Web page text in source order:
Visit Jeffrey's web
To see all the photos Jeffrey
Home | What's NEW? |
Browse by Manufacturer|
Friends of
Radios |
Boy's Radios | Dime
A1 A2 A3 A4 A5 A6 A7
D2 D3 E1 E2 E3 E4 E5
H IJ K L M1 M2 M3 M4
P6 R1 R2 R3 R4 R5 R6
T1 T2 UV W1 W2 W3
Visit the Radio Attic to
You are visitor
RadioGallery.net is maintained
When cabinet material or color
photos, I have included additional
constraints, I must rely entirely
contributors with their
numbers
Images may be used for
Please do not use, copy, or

================================

[TASK REQUIREMENTS] In full and exactly as written, reproduce the records above.

[RESULT OF THE TASK]
Web page text in source order:
Visit Jeffrey's web
To see all the photos Jeffrey
Home | What's NEW? |
Browse by Manufacturer|
Friends of
Radios |
Boy's Radios | Dime
A1 A2 A3 A4 A5 A6 A7
D2 D3 E1 E2 E3 E4 E5
H IJ K L M1 M2 M3 M4
P6 R1 R2 R3 R4 R5 R6
T1 T2 UV W1 W2 W3
Visit the Radio Attic to
You are visitor
RadioGallery.net is maintained
When cabinet material or color
photos, I have included additional
constraints, I must rely entirely
contributors with their
numbers
Images may be used for
Please do not use, copy, or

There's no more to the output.